We can solve the problem by using the concept of conservation of energy or the kinematic equation for vertical motion.

Since air resistance is neglected, all the initial kinetic energy is converted into gravitational potential energy at the highest point of the jump.

Step 1: Use Energy Conservation

The formula for kinetic energy is: $KE = \frac{1}{2} m v^2$ Where:

• $m = 60 \, \text{kg}$ (mass of the person),
• $v = 3 \, \text{m/s}$ (initial speed when leaving the ground).

The gravitational potential energy (PE) at the maximum height $h$ is: $PE = mgh$ Where:

• $g = 9.8 \, \text{m/s}^2$ (gravitational acceleration),
• $h$ is the height we want to calculate.

At the maximum height, the kinetic energy is fully converted to potential energy, so: $\frac{1}{2} m v^2 = mgh$

Step 2: Simplify and Solve for $h$

Cancel out the mass $m$ from both sides: $\frac{1}{2} v^2 = gh$ Now, solve for $h$: $h = \frac{v^2}{2g}$

Step 3: Substitute the values

$h = \frac{(3)^2}{2 \times 9.8} = \frac{9}{19.6}$ $h = 0.46 \, \text{m}$

Answer:

The maximum height the person can reach is 0.46 meters (rounded to 2 significant figures).

Would you like further details or have any other questions?

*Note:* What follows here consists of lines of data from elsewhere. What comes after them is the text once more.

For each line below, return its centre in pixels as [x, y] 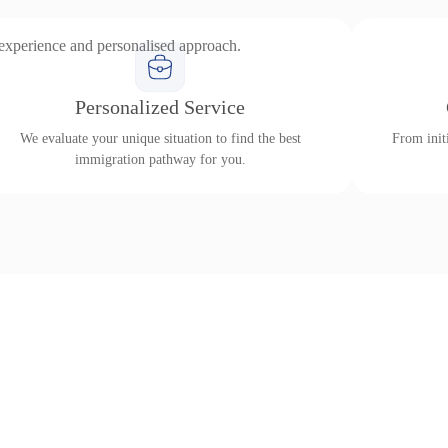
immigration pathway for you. [160, 159]
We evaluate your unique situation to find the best [160, 138]
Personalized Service [160, 107]
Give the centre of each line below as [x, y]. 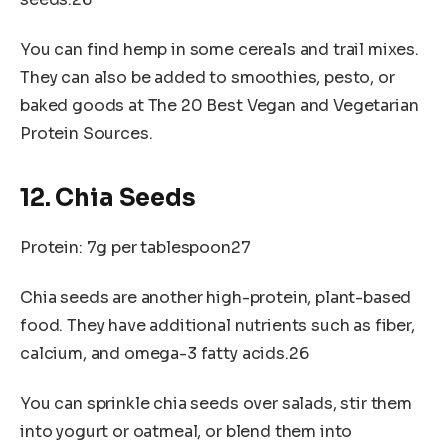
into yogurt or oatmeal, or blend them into [186, 431]
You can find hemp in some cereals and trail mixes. [219, 50]
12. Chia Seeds [108, 198]
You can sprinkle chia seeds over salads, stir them [216, 403]
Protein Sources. [86, 134]
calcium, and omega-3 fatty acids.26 [164, 354]
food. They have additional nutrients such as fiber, [217, 326]
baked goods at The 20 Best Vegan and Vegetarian [219, 106]
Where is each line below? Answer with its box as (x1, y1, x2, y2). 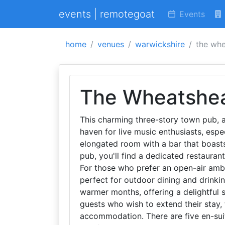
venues (97, 39, 124, 49)
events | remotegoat (59, 8, 155, 20)
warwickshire (135, 39, 185, 49)
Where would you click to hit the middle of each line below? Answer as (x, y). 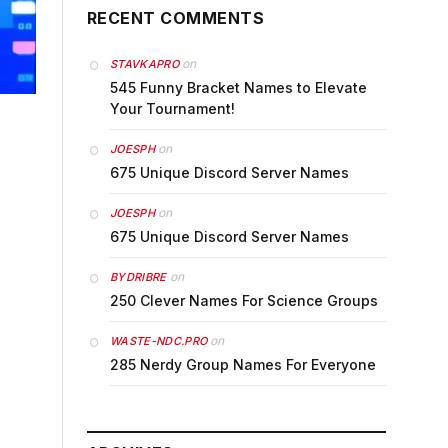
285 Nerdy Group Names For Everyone (243, 364)
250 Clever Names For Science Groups (244, 300)
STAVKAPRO (144, 64)
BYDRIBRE (138, 277)
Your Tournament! (172, 108)
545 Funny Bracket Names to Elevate (238, 87)
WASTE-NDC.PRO (159, 341)
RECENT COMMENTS (176, 18)
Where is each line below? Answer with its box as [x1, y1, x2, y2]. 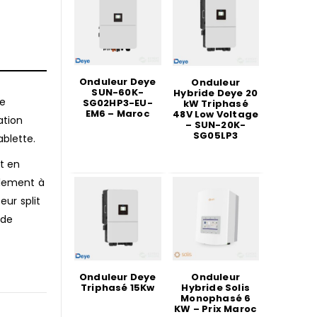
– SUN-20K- [185, 117, 246, 132]
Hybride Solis [181, 281, 250, 294]
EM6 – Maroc [85, 106, 150, 120]
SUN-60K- [91, 85, 144, 99]
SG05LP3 [193, 128, 238, 142]
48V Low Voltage [173, 107, 259, 121]
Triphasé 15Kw [80, 281, 155, 294]
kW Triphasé [183, 96, 248, 110]
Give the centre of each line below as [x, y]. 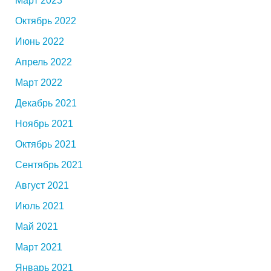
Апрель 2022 [44, 62]
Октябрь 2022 [46, 21]
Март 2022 [39, 83]
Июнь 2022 [40, 41]
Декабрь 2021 [46, 103]
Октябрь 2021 [46, 144]
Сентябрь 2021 [49, 165]
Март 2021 [39, 247]
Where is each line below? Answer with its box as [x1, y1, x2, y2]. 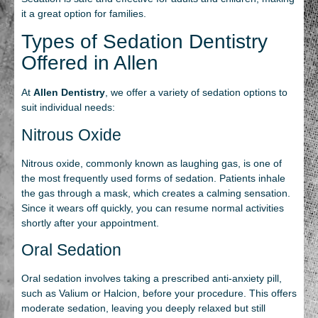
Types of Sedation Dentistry [21, 31, 268, 53]
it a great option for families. [21, 7, 146, 19]
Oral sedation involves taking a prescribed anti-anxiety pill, [21, 273, 282, 285]
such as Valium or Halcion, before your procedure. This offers [21, 287, 297, 300]
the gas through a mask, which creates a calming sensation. [21, 187, 290, 199]
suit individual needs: [21, 102, 115, 114]
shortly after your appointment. [21, 216, 159, 229]
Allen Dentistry [33, 87, 105, 99]
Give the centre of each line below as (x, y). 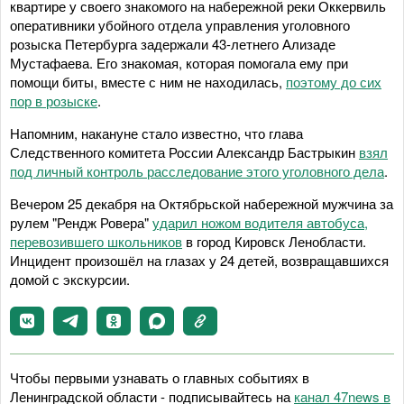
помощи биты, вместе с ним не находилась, (148, 82)
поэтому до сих (334, 82)
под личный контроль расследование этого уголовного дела (197, 171)
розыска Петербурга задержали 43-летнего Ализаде (173, 44)
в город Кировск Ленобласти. (274, 241)
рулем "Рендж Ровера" (81, 222)
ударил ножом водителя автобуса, (260, 222)
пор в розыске (54, 101)
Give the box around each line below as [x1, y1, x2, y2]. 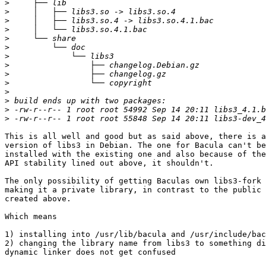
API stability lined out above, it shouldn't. [5, 159, 214, 168]
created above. [5, 194, 71, 204]
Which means [5, 212, 57, 221]
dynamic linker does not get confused [5, 248, 176, 257]
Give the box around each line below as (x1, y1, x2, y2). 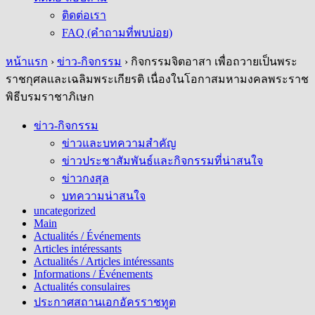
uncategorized (34, 205, 96, 217)
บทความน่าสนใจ (62, 190, 146, 202)
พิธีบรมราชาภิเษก (6, 91, 94, 103)
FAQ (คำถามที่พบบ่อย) (62, 27, 172, 39)
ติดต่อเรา (62, 9, 106, 21)
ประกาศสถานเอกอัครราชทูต (34, 296, 176, 308)
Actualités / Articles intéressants (34, 255, 174, 267)
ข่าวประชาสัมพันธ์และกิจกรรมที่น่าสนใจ (62, 155, 263, 167)
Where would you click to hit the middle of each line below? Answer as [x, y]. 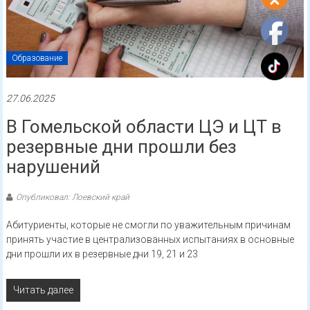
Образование [37, 58]
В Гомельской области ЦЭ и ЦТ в [144, 126]
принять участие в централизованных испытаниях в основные [150, 239]
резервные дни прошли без [121, 146]
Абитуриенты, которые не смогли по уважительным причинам [148, 225]
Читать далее [43, 290]
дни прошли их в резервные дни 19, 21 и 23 [102, 254]
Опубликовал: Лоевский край [72, 197]
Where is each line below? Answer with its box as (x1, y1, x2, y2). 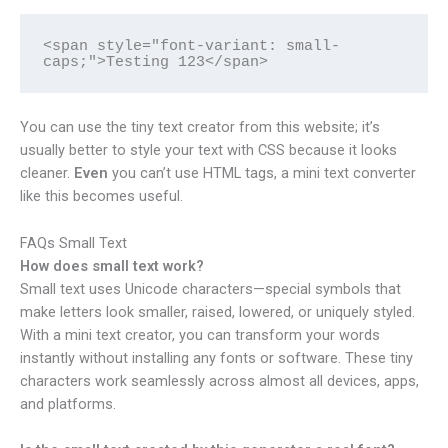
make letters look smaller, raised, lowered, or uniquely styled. (20, 302, 415, 321)
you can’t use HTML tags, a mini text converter (108, 164, 416, 183)
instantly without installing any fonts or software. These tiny (20, 348, 413, 367)
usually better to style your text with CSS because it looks (20, 141, 397, 160)
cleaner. (20, 164, 74, 183)
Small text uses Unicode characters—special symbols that (20, 279, 401, 298)
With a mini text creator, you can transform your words (20, 325, 380, 344)
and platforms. (20, 394, 116, 413)
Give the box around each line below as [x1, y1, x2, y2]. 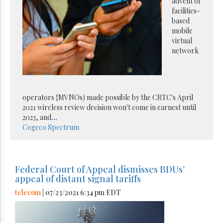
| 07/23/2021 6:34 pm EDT [41, 188, 121, 198]
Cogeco [22, 122, 46, 132]
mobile [172, 25, 193, 35]
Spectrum [48, 122, 79, 132]
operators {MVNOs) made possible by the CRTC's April [22, 93, 193, 103]
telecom [15, 188, 41, 198]
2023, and [22, 112, 51, 122]
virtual [172, 35, 192, 45]
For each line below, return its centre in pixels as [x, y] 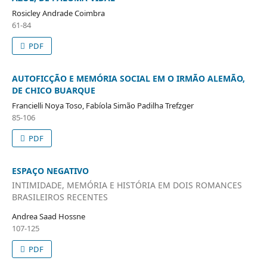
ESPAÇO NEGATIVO [50, 171]
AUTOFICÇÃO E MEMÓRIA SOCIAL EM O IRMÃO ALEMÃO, [128, 79]
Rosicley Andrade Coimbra [58, 13]
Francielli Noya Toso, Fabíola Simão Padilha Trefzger [103, 106]
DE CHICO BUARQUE [53, 91]
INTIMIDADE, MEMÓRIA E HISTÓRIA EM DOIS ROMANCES [127, 185]
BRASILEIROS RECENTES [60, 197]
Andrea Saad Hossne [48, 216]
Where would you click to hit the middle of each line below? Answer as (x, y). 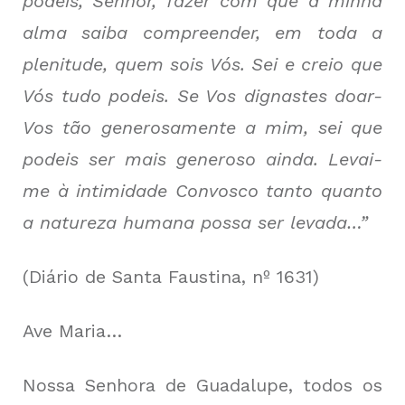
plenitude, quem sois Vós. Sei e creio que (202, 64)
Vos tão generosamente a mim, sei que (202, 127)
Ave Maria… (72, 331)
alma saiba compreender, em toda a (202, 33)
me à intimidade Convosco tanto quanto (202, 191)
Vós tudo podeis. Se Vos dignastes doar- (202, 96)
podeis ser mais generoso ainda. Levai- (202, 159)
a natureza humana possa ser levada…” (195, 222)
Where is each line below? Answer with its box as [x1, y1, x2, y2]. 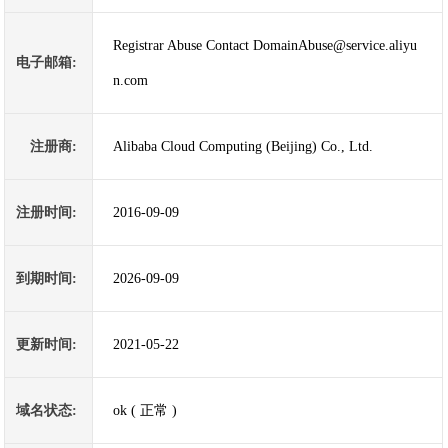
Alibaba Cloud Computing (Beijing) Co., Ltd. [113, 139, 374, 154]
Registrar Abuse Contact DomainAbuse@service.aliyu [113, 38, 418, 53]
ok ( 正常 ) [113, 403, 178, 418]
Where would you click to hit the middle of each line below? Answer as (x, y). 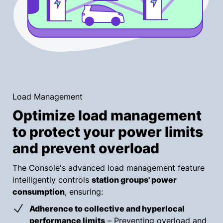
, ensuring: (84, 192)
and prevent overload (86, 149)
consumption (39, 192)
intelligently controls (52, 180)
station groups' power (134, 180)
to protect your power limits (108, 132)
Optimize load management (107, 116)
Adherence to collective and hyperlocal (107, 209)
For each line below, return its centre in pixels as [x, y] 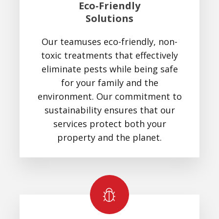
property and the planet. [109, 137]
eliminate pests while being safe [109, 69]
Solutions [109, 18]
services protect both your [109, 123]
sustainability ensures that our [109, 110]
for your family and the [109, 82]
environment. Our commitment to [109, 96]
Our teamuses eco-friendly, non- [109, 41]
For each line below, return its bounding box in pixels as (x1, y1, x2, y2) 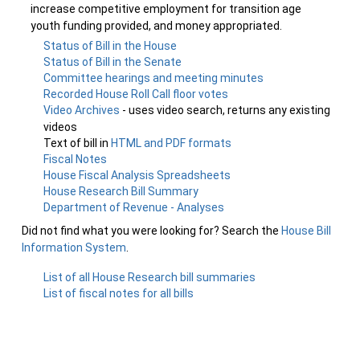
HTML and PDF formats (111, 137, 232, 149)
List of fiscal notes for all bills (43, 287, 194, 300)
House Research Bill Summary (43, 185, 199, 198)
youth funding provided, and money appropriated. (31, 19, 282, 32)
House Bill (281, 224, 331, 237)
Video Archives (43, 104, 123, 117)
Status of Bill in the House (43, 39, 178, 52)
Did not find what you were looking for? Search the (22, 224, 281, 237)
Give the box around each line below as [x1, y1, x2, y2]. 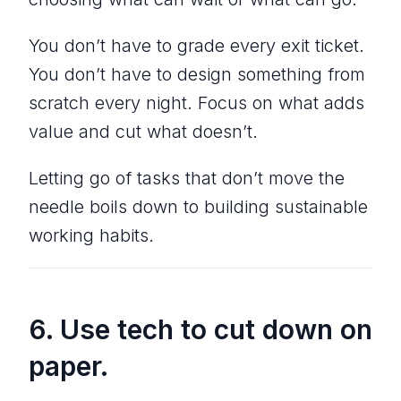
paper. [29, 349, 108, 382]
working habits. [29, 224, 154, 246]
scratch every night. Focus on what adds [29, 91, 364, 114]
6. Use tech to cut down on [29, 312, 372, 346]
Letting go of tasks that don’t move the [29, 166, 345, 189]
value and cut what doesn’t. [29, 120, 258, 142]
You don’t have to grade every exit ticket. [29, 34, 364, 56]
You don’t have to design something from [29, 63, 365, 85]
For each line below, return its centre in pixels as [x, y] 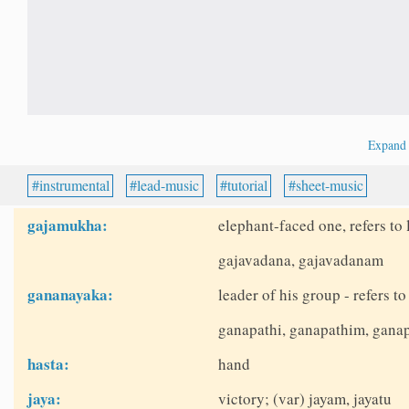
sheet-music [329, 185]
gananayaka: [71, 295]
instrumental [74, 185]
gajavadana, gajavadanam [300, 260]
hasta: [49, 364]
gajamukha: [68, 225]
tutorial [247, 185]
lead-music [168, 185]
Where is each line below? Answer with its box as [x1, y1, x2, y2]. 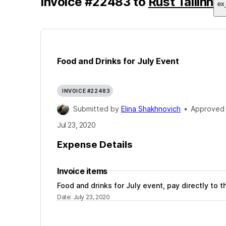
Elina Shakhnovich [121, 104, 181, 114]
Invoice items [57, 165, 107, 176]
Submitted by [73, 104, 121, 114]
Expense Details [57, 138, 133, 150]
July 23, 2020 [73, 193, 110, 201]
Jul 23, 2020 [57, 121, 96, 130]
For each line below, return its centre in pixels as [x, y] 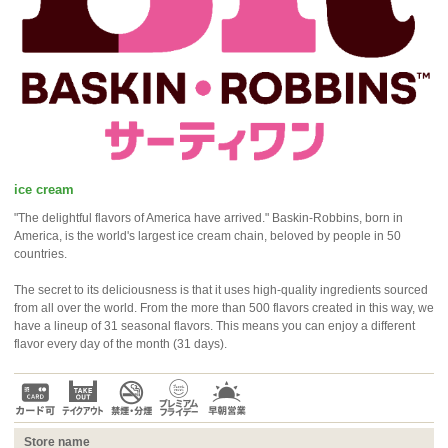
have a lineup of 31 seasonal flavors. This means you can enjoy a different [214, 326]
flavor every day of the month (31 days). [120, 344]
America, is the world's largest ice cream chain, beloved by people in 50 [207, 236]
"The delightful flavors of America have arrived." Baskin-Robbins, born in [208, 218]
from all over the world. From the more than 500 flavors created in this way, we [224, 308]
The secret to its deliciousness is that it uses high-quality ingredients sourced [221, 290]
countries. [40, 254]

Here are 5 related questions for practice:

1. How would air resistance affect the height the person can reach?
2. What if the person left the ground with a speed of 4 m/s? How would that change the result?
3. How does the gravitational field strength affect the maximum height?
4. What is the maximum height a person can reach on the Moon, where $g = 1.62 \, \text{m/s}^2$?
5. How much kinetic energy does the person have initially?

Tip: When solving physics problems involving energy, always consider whether external forces like friction or air resistance need to be taken into account.